Sea surface temperature (SST) over Indian Ocean and Near Surface Temperature (TAS) over the Indian subcontinent are directly connected with circulation, winds, humidity, and precipitation over India. Increased SSTs & TAS are a major consequence of climate change driven by anthropogenic factors. Changes in SST and/or TAS can affect circulation patterns, which can impact the monsoons that are vital to the region.
We have previously carried out a D&A analysis of area averaged annual mean SST changes over four regions in the Indian Ocean (Bay of Bengal, Arabian Sea, Southwest Indian Ocean and Southeast Indian Ocean) using regression based optimal detection method of Allen & Tett (1999). Among the SST regions we found that the Bay of Bengal, Arabian Sea, and Southeast Indian Ocean have shown warming due to Anthropogenic causes over the last 50- and 100-year periods. However, over the more recent 20- and 30-year period, the warming was not inconsistent with natural variability.

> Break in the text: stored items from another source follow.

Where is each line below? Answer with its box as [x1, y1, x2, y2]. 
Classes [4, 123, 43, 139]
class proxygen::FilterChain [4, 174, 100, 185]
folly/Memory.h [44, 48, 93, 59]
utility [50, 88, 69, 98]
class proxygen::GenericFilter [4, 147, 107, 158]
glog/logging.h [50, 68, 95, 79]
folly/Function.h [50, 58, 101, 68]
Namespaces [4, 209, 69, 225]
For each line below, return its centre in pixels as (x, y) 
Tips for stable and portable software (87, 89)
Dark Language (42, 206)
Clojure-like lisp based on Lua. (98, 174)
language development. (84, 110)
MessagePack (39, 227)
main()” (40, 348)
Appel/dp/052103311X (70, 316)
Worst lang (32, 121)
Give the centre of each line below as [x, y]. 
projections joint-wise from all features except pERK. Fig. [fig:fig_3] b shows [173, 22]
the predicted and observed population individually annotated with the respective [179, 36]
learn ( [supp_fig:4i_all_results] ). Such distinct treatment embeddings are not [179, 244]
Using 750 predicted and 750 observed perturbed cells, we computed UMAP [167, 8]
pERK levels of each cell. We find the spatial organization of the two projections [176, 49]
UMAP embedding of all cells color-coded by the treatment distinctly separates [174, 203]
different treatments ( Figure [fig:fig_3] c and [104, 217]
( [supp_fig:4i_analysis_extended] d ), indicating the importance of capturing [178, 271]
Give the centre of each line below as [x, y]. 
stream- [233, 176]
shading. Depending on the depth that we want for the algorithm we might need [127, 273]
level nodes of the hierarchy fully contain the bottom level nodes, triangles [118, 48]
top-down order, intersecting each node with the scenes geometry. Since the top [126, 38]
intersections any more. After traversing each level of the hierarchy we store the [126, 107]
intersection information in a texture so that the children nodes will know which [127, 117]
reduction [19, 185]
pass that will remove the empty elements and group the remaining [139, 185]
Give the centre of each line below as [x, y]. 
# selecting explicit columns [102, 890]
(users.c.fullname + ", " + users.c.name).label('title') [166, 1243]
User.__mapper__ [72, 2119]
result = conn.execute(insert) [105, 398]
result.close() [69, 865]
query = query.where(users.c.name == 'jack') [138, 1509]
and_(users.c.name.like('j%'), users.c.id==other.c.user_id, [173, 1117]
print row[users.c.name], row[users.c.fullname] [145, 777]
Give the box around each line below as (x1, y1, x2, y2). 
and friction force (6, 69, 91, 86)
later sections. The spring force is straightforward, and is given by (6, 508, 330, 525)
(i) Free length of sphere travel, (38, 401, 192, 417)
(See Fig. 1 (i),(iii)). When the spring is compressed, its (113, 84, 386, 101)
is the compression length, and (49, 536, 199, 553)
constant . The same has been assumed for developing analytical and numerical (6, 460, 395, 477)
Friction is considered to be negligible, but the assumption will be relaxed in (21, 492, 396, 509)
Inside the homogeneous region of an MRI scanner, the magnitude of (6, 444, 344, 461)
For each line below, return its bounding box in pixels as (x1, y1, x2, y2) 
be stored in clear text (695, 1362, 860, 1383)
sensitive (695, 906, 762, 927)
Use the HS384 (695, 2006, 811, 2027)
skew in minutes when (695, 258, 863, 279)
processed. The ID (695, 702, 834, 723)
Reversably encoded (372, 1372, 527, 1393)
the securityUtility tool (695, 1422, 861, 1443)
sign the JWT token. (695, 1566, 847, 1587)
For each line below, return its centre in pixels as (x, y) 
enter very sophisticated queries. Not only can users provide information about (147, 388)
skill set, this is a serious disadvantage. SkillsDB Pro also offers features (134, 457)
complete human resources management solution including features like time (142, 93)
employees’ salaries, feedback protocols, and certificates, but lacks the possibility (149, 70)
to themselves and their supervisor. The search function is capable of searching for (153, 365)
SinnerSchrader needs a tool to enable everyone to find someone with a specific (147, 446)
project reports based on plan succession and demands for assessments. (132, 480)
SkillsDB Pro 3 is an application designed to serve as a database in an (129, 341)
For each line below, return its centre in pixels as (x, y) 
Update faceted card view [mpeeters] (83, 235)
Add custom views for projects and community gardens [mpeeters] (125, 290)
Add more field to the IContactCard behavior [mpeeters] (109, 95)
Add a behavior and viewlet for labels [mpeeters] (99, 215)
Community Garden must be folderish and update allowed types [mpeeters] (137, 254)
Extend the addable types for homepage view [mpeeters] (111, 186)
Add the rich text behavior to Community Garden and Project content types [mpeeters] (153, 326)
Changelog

In a second analysis of season-wise TAS changes over seven homogenous temperature zones in India, we found that in the Western Himalayas (all seasons except JJA), West Coast, and East Coast, anthropogenic influences have dominated the observed changes. The combination of all seven regions shows that over India, temperature changes have been dominated by anthropogenic forcings in all seasons except JJA.
In the current study, we merge the SSTs from the Indian Ocean and the TAS over land (36°S-42°N, 51°E-102°E at 3°X3° resolution) for 100-year (1906-2005) and 50-year (1956-2005) periods and carry out a D&A analysis of the merged data using two Optimal Fingerprint methods a) the regression based method of Allen & Tett (1999) and b) the method of Santer et al (2004). For the merged data, we use TAS observations from CRU 3.2.2, and multiple SST datasets (ERSST v3b & HadISST v1.1) along with model output from 7 models in the Coupled Model Intercomparison Project Phase-5 (CMIP5) database. Individual forcing runs such as the historicalGHG, historicalNat, historicalAnthro, historicalAA along with the combined forcing (historical) and control (piControl) runs.
Preliminary results indicate that the warming over this region is attributable to anthropogenic forcings (specifically Greenhouse gases) with a negligible contribution from natural forcings over the 100- & 50- year time periods. We explore the sensitivity of our results to observational uncertainty and D&A method used.
- Allen, Myles R., and Simon FB Tett. "Checking for model consistency in optimal fingerprinting." Climate Dynamics 15.6 (1999): 419-434.
- Santer, Benjamin D., et al. "Identification of anthropogenic climate change using a second generation reanalysis." Journal of Geophysical Research: Atmospheres 109.D21 (2004).